= Issa Lamine =

Nigerien politician

Issa Lamine is a Nigerien politician. He led the Toubou-based Front Democratique Revolutionnaire, one of several rebel groups operating in the far north and east of Niger in the late 1990s. Lamine entered government as a representative of the eastern town of N'Gourti in 2000. As a member of the Democratic and Social Convention (CDS-Rahama), he was a Deputy in the National Assembly of Niger and then served in the government of Niger as Minister of Public Health from 2007 to 2009. He left the CDS-Rahama in 2009 and was elected to the National Assembly as an independent candidate.

==Rebel leader==
In the late 1990s, Lamine was "Head of External Affairs", later overall leader, of the Toubou-based Front Democratique Revolutionnaire rebel movement active in the southern part of the Kaouar region.

==Political leader==
Following the 1999 coup and return to civilian rule, Lamine became political leader from his base in N'Gourti, and from 5 January 2000 served as Minister in a series of governments. He was named Nigerien Minister of Youth and Sport in the first government of the Nigerien Fifth Republic, keeping this portfolio through a change in personnel on 17 September 2001. Lamine served in this second government, also under MNSD-Nassara Prime Minister Hama Amadou, until 9 November 2002. Both these appointments were as an independent, represented officially as leader of the former rebel FDR.

Lamine was elected to the National Assembly as a CDS candidate in the December 2004 parliamentary election, and during the parliamentary term that followed he served as Vice-President of the Foreign Affairs Commission.

==Minister of Health==
Later, he was appointed to the government as Minister of Public Health on 9 June 2007. In July 2008, following international condemnation of malnutrition and famine in the Maradi Region, Minister of Health Issa Lamine had Doctors Without Borders (MSF-France) teams treating malnourished children ejected from the country, accusing the MSF of giving "false" malnutrition statistics exaggerating starvation to stimulate funding.

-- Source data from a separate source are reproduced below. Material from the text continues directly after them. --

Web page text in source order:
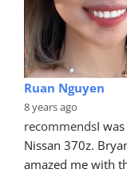
Ruan Nguyen
8 years ago
recommendsI
Nissan 370z.
amazed me with
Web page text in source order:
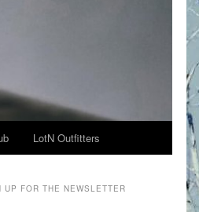
LotN Outfitters
UP FOR THE NEWSLETTER
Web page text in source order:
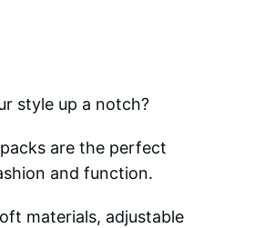
style up a notch?
are the perfect
and function.
materials, adjustable
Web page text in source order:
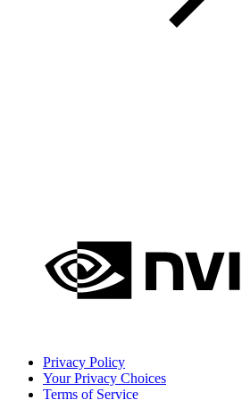
Privacy Policy
Your Privacy Choices
Terms of Service
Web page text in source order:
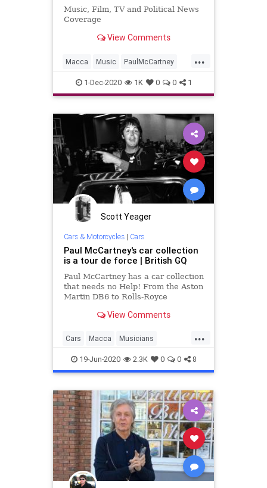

Lamine opened a center for continuing education about the disease noma, which was funded by a non-governmental organization, in Niamey on 23 January 2009. On that occasion, he credited the non-governmental organizations Sentinelles, Campaner, and Hilfsaktion for their work combating the disease in different parts of Niger.

==2009-2011 political crisis==
After the CDS chose to withdraw from the government to protest President Mamadou Tandja's plans for a constitutional referendum, Lamine and the other CDS ministers were replaced on 29 June 2009. When the CDS decided to boycott the October 2009 parliamentary election, along with the other major opposition parties, Lamine ignored the boycott and stood as an independent candidate in N'Gourti, which was considered his electoral stronghold. He won a seat in the National Assembly, and when the National Assembly began meeting for the new parliamentary term in November 2009, he joined the nine-member Independent Parliamentary Group, which was composed of independents and deputies from small parties. He was also chosen as President of the General and Institutional Affairs Commission, one of the National Assembly's seven standing committees, at that time.

In February 2010, the military seized power in a coup d'état, dissolving the National Assembly after it had been sitting for only three months. Lamine thus lost his parliamentary seat, but he was appointed as Special Adviser to the President of the Supreme Council for the Restoration of Democracy, Salou Djibo, in March 2010; he was also given the rank of minister. Following the January 2011 parliamentary election, Issa was accused by local military governors in N'Gourti and Diffa Region of attempting to fix the elections in N'Gourti by orchestrating the kidnap of election officials, and organizing groups of his CDS-Rahama supporters and ex-combatants from his 1990s rebel group to attack areas presumed loyal to rivals.